Verslag vergadering Commissie voor Onderwijs
Verslag
– Een aantal sprekers nemen mogelijk deel via videoconferentie.
De heer Warnez heeft het woord.
Ik heb ook een gedicht uiteraard, namelijk van een bekende dorpsgenoot: Kamagurka.
Zijn wij niet allen deuren
op een kier naar de waarheid?
Zijn wij niet allen deuren
op een kier naar elkaar?
Zijn wij niet allen deuren
met de vrijheid als scharnier?
Deuren die om vrijheid draaien
scheurbaar als papier?
En mijn vraag gaat niet over vrijheid, maar gaat wel over iets met deuren, namelijk scholenbouwprojecten. Want we weten allemaal dat er heel wat scholenbouwprogramma’s lopen, om aan de grotere en grotere schoolinfrastructuur tegemoet te komen.

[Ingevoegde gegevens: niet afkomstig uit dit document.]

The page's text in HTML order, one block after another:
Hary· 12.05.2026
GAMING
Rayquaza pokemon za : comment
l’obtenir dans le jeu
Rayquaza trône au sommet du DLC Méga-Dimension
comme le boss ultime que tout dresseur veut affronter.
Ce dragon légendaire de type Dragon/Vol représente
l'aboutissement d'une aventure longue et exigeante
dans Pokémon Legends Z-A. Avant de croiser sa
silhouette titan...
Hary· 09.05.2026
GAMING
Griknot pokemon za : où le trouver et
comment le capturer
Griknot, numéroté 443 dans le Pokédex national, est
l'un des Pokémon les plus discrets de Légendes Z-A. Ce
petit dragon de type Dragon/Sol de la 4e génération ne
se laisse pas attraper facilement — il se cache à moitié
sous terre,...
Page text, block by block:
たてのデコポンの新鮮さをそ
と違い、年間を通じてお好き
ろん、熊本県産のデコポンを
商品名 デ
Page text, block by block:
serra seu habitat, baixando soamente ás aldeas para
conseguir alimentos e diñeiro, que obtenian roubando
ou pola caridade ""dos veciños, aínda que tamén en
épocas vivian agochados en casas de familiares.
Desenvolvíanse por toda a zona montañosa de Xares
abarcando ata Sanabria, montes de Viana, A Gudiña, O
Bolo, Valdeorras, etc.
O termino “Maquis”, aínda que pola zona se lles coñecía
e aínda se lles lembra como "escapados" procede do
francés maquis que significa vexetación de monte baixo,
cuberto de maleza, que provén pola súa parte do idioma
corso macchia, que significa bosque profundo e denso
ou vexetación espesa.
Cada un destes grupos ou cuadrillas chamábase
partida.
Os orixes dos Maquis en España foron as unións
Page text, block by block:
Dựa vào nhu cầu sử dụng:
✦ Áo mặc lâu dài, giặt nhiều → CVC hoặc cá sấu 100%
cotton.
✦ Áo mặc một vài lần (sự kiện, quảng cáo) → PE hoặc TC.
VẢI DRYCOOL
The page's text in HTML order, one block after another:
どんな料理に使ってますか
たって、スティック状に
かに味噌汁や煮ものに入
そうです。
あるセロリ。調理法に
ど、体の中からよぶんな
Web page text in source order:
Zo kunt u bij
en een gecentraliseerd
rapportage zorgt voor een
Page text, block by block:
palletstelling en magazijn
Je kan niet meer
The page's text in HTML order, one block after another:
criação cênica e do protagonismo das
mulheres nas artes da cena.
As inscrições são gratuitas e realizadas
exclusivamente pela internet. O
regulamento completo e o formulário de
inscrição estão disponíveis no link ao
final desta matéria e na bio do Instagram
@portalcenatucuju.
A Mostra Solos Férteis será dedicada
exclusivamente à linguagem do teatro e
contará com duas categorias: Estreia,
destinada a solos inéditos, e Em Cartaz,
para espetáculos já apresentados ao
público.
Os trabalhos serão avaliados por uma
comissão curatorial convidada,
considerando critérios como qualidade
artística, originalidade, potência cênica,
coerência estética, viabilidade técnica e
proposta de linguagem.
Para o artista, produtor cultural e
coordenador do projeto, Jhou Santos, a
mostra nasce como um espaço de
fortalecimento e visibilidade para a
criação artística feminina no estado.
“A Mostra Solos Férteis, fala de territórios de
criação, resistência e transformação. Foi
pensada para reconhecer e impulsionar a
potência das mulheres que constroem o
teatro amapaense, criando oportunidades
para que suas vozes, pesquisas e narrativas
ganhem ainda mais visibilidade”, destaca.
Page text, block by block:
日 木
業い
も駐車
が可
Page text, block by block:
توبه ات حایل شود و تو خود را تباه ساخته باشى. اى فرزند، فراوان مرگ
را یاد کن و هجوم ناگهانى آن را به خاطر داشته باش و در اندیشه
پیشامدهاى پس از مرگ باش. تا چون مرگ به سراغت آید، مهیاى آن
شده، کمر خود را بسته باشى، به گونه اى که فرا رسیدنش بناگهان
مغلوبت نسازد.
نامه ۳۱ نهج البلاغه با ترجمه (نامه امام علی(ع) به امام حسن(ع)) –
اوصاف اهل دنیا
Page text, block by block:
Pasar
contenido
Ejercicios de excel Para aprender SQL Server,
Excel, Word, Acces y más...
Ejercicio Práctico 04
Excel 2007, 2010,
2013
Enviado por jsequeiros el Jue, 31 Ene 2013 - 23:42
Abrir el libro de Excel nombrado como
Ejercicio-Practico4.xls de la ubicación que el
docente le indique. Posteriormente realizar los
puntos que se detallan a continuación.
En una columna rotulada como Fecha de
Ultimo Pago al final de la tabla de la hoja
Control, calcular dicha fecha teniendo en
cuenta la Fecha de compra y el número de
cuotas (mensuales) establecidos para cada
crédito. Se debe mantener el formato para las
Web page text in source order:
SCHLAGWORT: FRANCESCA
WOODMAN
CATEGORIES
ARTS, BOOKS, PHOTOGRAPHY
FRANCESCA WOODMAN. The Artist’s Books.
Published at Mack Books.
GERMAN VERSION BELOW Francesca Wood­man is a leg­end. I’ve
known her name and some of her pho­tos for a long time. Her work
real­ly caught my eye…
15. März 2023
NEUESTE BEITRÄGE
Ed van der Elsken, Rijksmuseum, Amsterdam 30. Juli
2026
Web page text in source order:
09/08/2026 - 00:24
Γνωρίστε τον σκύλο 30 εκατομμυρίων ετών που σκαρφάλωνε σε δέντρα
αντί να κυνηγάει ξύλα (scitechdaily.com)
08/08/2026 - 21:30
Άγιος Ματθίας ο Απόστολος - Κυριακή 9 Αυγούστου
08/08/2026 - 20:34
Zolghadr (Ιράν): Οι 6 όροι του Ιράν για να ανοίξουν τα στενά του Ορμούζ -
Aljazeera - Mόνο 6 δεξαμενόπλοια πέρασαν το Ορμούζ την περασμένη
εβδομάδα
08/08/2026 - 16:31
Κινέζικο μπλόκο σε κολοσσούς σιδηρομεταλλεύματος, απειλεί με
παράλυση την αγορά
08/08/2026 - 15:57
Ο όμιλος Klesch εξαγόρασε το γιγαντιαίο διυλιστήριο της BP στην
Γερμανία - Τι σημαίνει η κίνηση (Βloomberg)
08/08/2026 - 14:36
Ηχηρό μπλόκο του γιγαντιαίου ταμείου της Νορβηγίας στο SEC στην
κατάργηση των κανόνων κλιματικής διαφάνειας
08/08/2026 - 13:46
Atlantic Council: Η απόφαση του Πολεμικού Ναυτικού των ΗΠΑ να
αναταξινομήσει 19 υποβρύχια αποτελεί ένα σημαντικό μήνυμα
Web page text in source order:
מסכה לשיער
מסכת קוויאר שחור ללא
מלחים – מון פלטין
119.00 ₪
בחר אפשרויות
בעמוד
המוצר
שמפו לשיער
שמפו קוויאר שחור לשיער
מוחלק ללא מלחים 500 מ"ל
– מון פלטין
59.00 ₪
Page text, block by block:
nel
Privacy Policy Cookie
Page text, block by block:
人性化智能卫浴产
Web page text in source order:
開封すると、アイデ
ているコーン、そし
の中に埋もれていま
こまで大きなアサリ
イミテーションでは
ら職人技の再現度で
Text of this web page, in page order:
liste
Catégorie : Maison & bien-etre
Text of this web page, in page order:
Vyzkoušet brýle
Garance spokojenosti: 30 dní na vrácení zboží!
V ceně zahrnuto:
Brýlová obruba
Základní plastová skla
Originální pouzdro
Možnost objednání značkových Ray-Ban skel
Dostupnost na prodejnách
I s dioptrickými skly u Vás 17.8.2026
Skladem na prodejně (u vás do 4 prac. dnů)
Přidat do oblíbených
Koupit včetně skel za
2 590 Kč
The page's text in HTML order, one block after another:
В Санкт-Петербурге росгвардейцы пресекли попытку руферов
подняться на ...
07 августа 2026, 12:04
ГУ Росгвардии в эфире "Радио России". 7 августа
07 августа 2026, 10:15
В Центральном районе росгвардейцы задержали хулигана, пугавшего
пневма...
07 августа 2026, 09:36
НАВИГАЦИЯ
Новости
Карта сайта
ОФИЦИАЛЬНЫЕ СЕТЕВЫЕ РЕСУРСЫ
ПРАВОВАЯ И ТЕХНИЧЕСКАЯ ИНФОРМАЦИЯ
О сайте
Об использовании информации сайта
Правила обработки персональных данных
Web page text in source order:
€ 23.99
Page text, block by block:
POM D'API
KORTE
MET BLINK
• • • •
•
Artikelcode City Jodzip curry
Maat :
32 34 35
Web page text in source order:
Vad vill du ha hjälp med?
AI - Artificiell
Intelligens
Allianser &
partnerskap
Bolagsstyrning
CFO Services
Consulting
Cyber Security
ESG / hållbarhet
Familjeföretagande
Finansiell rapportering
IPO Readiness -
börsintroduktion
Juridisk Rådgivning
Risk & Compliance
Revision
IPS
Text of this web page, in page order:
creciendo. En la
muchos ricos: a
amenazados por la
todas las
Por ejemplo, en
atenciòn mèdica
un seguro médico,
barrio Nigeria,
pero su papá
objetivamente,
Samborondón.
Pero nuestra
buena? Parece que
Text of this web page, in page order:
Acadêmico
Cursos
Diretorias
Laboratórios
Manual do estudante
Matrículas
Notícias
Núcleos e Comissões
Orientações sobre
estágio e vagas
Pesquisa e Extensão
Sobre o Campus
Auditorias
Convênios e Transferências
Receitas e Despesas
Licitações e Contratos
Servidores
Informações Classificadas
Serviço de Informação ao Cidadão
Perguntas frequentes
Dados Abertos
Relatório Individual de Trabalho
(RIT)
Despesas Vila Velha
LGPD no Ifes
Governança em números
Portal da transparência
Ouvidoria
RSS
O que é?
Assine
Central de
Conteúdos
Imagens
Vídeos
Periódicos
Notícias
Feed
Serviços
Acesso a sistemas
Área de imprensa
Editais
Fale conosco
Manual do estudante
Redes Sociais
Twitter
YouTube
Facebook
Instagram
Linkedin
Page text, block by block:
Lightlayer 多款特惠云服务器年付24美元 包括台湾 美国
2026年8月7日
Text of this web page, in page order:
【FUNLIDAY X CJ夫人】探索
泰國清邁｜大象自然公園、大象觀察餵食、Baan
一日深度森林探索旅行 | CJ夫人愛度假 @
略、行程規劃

Afgelopen jaar werd in Vlaanderen beslist om met private partners samen te werken, om op die manier snelheid te maken. Dat is een belangrijk gegeven, een belangrijk principe om de historische achterstand en de lange wachtlijsten voor de scholenbouw aan te pakken.
In 2017 deed de overheid een oproep voor een investeringsprogramma in schoolinfrastructuur via projectspecifieke DBFM-overeenkomsten (Design, Build, Finance, Maintain). Daarmee wordt 550 miljoen euro geïnvesteerd in de bouw van nieuwe scholen.
Ook nog andere, reguliere subsidiekanalen blijven bestaan. Er waren verschillende oproepen waar scholen op konden intekenen voor huursubsidies.
In het Masterplan Scholenbouw 2.0 reserveerde de minister voor het DBFM-project ‘Scholen van Vlaanderen’ een investering ter waarde van 1 miljard euro. Dat nieuwe scholenbouwprogramma is een ambitieus plan dat ervoor moet zorgen dat er 450.000 vierkante meter extra schooloppervlakte komt, voor maar liefst 85.000 leerlingen.
In het voorjaar van 2022 werden al de eerste 27 projecten geselecteerd voor ‘Scholen van Vlaanderen’. Eind 2022 vertrok een tweede oproep naar schoolbesturen. Later plant de minister nog een nieuwe oproep.
Momenteel is het natuurlijk zo dat heel wat schoolbesturen en scholen geconfronteerd worden met onvoorziene prijsstijgingen van grondstoffen, uurlonen, maar ook rentetarieven. Dat zorgt ervoor dat het budget voor die scholen wat onder druk komt. De kosten zijn significant groter dan voorzien.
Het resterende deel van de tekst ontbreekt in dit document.